GSA Annual Meeting in Indianapolis, Indiana, USA - 2018

Paper No. 131-12
Presentation Time: 5:00 PM

HAZARD ASSESSMENT AND TOPOGRAPHIC CONTROL ON POST-SEISMIC DEBRIS FLOWS: INSIGHTS FROM THE 2015 GORKHA EARTHQUAKE


DAHLQUIST, Maxwell Philip, Department of Earth Sciences, University of Southern California, 3651 Trousdale Pkwy, Rm 117 Zumberge Hall of Science, Los Angeles, CA 90089 and WEST, A. Joshua, Department of Earth Sciences, University of Southern California, Los Angeles, CA 90089

Postseismic debris flows are an important component of the cascading hazard chain following large earthquakes, propagating destruction and loss of life many kilometers downstream from the steep hillslopes where coseismic landslides occur.
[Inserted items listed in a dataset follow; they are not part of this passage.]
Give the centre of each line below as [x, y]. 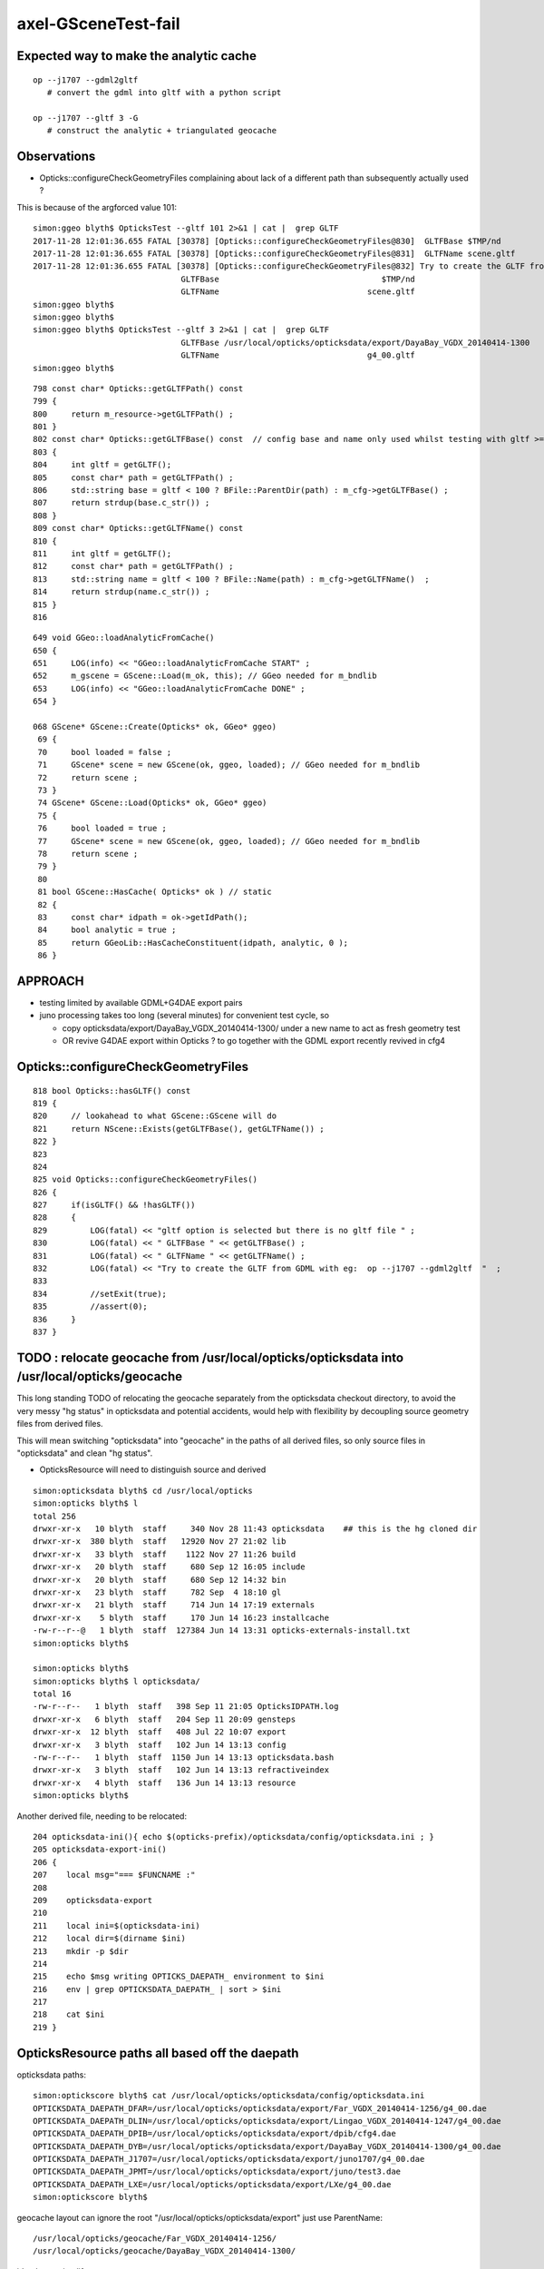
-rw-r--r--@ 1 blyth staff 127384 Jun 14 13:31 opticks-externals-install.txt [222, 1631]
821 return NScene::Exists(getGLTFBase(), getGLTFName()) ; [179, 1129]
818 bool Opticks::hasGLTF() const [112, 1090]
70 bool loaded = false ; [105, 752]
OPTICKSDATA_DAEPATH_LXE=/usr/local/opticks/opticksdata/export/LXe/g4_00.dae [212, 2184]
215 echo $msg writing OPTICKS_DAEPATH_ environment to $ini [179, 1977]
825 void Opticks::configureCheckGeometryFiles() [146, 1179]
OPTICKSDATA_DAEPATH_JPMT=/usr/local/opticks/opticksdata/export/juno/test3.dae [217, 2172]

Debris flow hazard assessment in the wake of a large earthquake is extremely time-sensitive, as landslide material in steep, colluvial channels may be mobilized during the next significant rainfall after the earthquake. Therefore, improving our understanding of when and where postseismic debris flows are most likely to take place, and developing a rapidly applicable model for hazard analysis, is critical for protecting vulnerable lives and allocating disaster response resources. A major gap in understanding of debris flow processes and the hazards they pose is the lack of large datasets of debris flows associated with a single earthquake. We compile an inventory of debris flows associated with the 2015 Gorkha earthquake in the Nepal Himalaya to field test prior experimental studies on debris flow initiation and develop a new model for hazard assessment. We are able to identify and distinguish two distinct mechanisms for debris flow initiation: 1) co-seismic landslide debris deposited in steep channels is remobilized during monsoon rains; and 2) post-seismic landslides occur in saturated conditions and become fluidized and channelized. Debris flows initiating by these different mechanisms appear to occur in channels with distinct geometry and may have different runout characteristics. We find that debris flows initiating by mechanism 1 initiate in channels with a similar threshold slope to that identified in flume experiments. These debris flows occurred almost exclusively during the 2015 monsoon, indicating that unstable landslide debris is largely flushed out from steep, debris-flow susceptible channels during the first rainy season. Identifying channel segments which exceed the threshold slope for debris flow formation and which are within a certain distance of a co-seismic landslide offers the potential to develop a swiftly applicable model for assessing hazards posed by post-seismic debris flows, based only on a landslide map and topography data.